(SUPPLIED MATERIAL):
▼

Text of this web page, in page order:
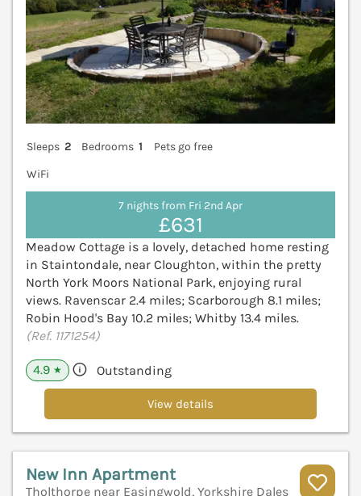
Sleeps 2 Bedrooms 1
Pets go free
WiFi
7 nights from Fri 2nd Apr
£631
Meadow Cottage is a lovely, detached home resting
in Staintondale, near Cloughton, within the pretty
North York Moors National Park, enjoying rural
views. Ravenscar 2.4 miles; Scarborough 8.1 miles;
Robin Hood's Bay 10.2 miles; Whitby 13.4 miles.
(Ref. 1171254)
4.9 ★ Outstanding
View details
New Inn Apartment
Tholthorpe near Easingwold, Yorkshire Dales
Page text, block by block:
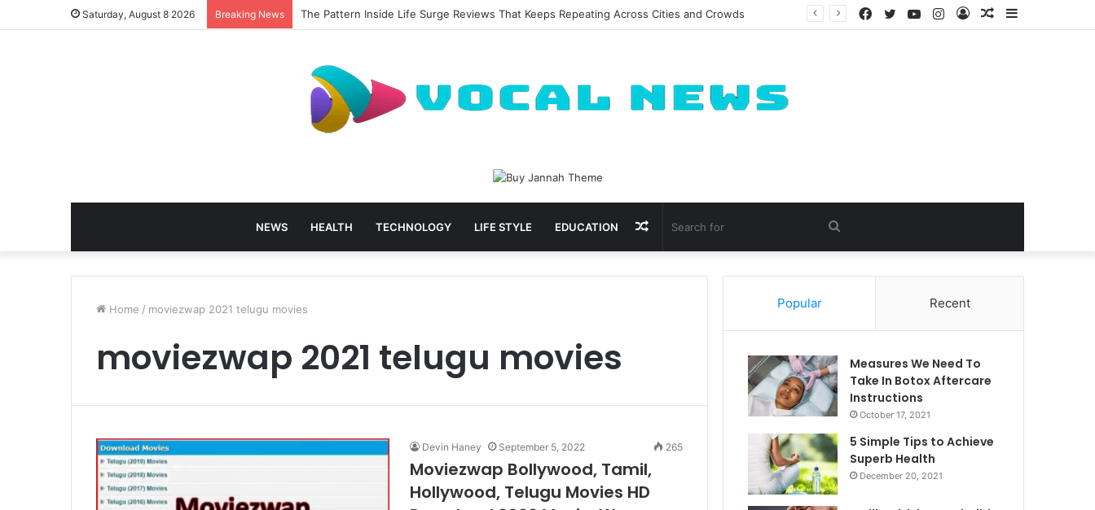
Saturday, August 8 2026 Breaking News The Pattern Inside Life Surge Reviews That Keeps Repeating Across Cities and Crowds
Random
Log
Instagram
YouTube
Twitter
Facebook
NEWS HEALTH TECHNOLOGY LIFE STYLE EDUCATION
for
Random
Article
Home / moviezwap 2021 telugu movies
moviezwap 2021 telugu movies
Devin Haney September 5, 2022 265
Moviezwap Bollywood, Tamil,
Hollywood, Telugu Movies HD
Popular Recent
Measures We Need To
Take In Botox Aftercare
Instructions
October 17, 2021
5 Simple Tips to Achieve
Superb Health
December 20, 2021
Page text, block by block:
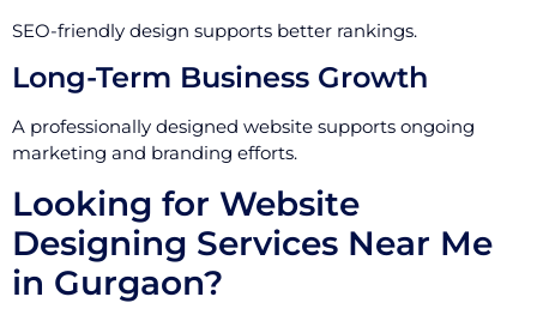
SEO-friendly design supports better rankings.
Long-Term Business Growth
A professionally designed website supports ongoing
marketing and branding efforts.
Looking for Website
Designing Services Near Me
in Gurgaon?
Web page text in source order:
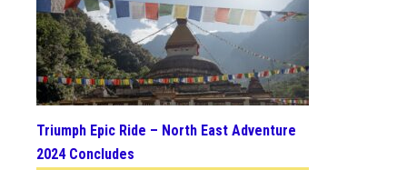
Triumph Epic Ride – North East Adventure
2024 Concludes
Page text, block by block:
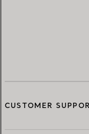
CUSTOMER
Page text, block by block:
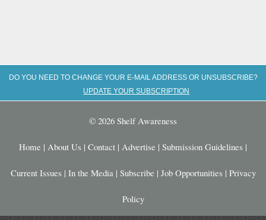
DO YOU NEED TO CHANGE YOUR E-MAIL ADDRESS OR UNSUBSCRIBE?
UPDATE YOUR SUBSCRIPTION
© 2026 Shelf Awareness
Home | About Us | Contact | Advertise | Submission Guidelines |
Current Issues | In the Media | Subscribe | Job Opportunities | Privacy
Policy
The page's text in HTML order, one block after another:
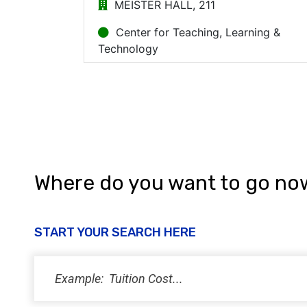
Where do you want to go
START YOUR SEARCH HERE

▲

(EXERCISE DETAILS): Once the pictures are dropped, please print every remaining line of the material verbatim.

(ANSWER TO THE EXERCISE):
Text of this web page, in page order:
Sleeps 2 Bedrooms 1
Pets go free
WiFi
7 nights from Fri 2nd Apr
£631
Meadow Cottage is a lovely, detached home resting
in Staintondale, near Cloughton, within the pretty
North York Moors National Park, enjoying rural
views. Ravenscar 2.4 miles; Scarborough 8.1 miles;
Robin Hood's Bay 10.2 miles; Whitby 13.4 miles.
(Ref. 1171254)
4.9 ★ Outstanding
View details
New Inn Apartment
Tholthorpe near Easingwold, Yorkshire Dales
Page text, block by block:
Saturday, August 8 2026 Breaking News The Pattern Inside Life Surge Reviews That Keeps Repeating Across Cities and Crowds
Random
Log
Instagram
YouTube
Twitter
Facebook
NEWS HEALTH TECHNOLOGY LIFE STYLE EDUCATION
for
Random
Article
Home / moviezwap 2021 telugu movies
moviezwap 2021 telugu movies
Devin Haney September 5, 2022 265
Moviezwap Bollywood, Tamil,
Hollywood, Telugu Movies HD
Popular Recent
Measures We Need To
Take In Botox Aftercare
Instructions
October 17, 2021
5 Simple Tips to Achieve
Superb Health
December 20, 2021
Page text, block by block:
SEO-friendly design supports better rankings.
Long-Term Business Growth
A professionally designed website supports ongoing
marketing and branding efforts.
Looking for Website
Designing Services Near Me
in Gurgaon?
Web page text in source order:
Triumph Epic Ride – North East Adventure
2024 Concludes
Page text, block by block:
CUSTOMER
Page text, block by block:
DO YOU NEED TO CHANGE YOUR E-MAIL ADDRESS OR UNSUBSCRIBE?
UPDATE YOUR SUBSCRIPTION
© 2026 Shelf Awareness
Home | About Us | Contact | Advertise | Submission Guidelines |
Current Issues | In the Media | Subscribe | Job Opportunities | Privacy
Policy
The page's text in HTML order, one block after another:
Where do you want to go
START YOUR SEARCH HERE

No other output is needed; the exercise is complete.